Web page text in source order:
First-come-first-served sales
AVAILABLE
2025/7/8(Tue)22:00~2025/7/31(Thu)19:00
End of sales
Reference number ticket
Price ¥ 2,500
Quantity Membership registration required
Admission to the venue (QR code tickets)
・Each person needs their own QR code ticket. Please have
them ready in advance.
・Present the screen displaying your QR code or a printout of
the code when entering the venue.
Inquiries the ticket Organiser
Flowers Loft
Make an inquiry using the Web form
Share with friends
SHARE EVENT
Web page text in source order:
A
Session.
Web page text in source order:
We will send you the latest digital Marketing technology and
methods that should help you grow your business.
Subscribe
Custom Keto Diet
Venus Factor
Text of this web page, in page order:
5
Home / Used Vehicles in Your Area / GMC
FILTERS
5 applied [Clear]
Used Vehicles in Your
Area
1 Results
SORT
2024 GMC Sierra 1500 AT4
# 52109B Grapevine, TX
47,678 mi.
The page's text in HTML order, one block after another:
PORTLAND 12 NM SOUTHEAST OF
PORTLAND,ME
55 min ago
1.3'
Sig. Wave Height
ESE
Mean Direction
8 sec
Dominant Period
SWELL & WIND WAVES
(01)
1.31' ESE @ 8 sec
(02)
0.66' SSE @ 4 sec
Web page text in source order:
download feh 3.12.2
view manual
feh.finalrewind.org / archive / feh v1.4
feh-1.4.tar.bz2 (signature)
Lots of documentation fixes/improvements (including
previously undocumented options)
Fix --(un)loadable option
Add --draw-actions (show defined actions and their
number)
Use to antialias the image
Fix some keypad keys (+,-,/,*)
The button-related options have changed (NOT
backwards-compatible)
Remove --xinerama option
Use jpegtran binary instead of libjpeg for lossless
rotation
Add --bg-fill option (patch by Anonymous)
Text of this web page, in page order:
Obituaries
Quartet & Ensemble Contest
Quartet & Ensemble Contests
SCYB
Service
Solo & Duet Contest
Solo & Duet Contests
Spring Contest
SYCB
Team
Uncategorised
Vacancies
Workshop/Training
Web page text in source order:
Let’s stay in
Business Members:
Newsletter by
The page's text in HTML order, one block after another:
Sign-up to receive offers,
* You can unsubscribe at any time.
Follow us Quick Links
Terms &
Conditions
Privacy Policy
────────────────
Word for word, copy the listing above in its entirety.

Web page text in source order:
First-come-first-served sales
AVAILABLE
2025/7/8(Tue)22:00~2025/7/31(Thu)19:00
End of sales
Reference number ticket
Price ¥ 2,500
Quantity Membership registration required
Admission to the venue (QR code tickets)
・Each person needs their own QR code ticket. Please have
them ready in advance.
・Present the screen displaying your QR code or a printout of
the code when entering the venue.
Inquiries the ticket Organiser
Flowers Loft
Make an inquiry using the Web form
Share with friends
SHARE EVENT
Web page text in source order:
A
Session.
Web page text in source order:
We will send you the latest digital Marketing technology and
methods that should help you grow your business.
Subscribe
Custom Keto Diet
Venus Factor
Text of this web page, in page order:
5
Home / Used Vehicles in Your Area / GMC
FILTERS
5 applied [Clear]
Used Vehicles in Your
Area
1 Results
SORT
2024 GMC Sierra 1500 AT4
# 52109B Grapevine, TX
47,678 mi.
The page's text in HTML order, one block after another:
PORTLAND 12 NM SOUTHEAST OF
PORTLAND,ME
55 min ago
1.3'
Sig. Wave Height
ESE
Mean Direction
8 sec
Dominant Period
SWELL & WIND WAVES
(01)
1.31' ESE @ 8 sec
(02)
0.66' SSE @ 4 sec
Web page text in source order:
download feh 3.12.2
view manual
feh.finalrewind.org / archive / feh v1.4
feh-1.4.tar.bz2 (signature)
Lots of documentation fixes/improvements (including
previously undocumented options)
Fix --(un)loadable option
Add --draw-actions (show defined actions and their
number)
Use to antialias the image
Fix some keypad keys (+,-,/,*)
The button-related options have changed (NOT
backwards-compatible)
Remove --xinerama option
Use jpegtran binary instead of libjpeg for lossless
rotation
Add --bg-fill option (patch by Anonymous)
Text of this web page, in page order:
Obituaries
Quartet & Ensemble Contest
Quartet & Ensemble Contests
SCYB
Service
Solo & Duet Contest
Solo & Duet Contests
Spring Contest
SYCB
Team
Uncategorised
Vacancies
Workshop/Training
Web page text in source order:
Let’s stay in
Business Members:
Newsletter by
The page's text in HTML order, one block after another:
Sign-up to receive offers,
* You can unsubscribe at any time.
Follow us Quick Links
Terms &
Conditions
Privacy Policy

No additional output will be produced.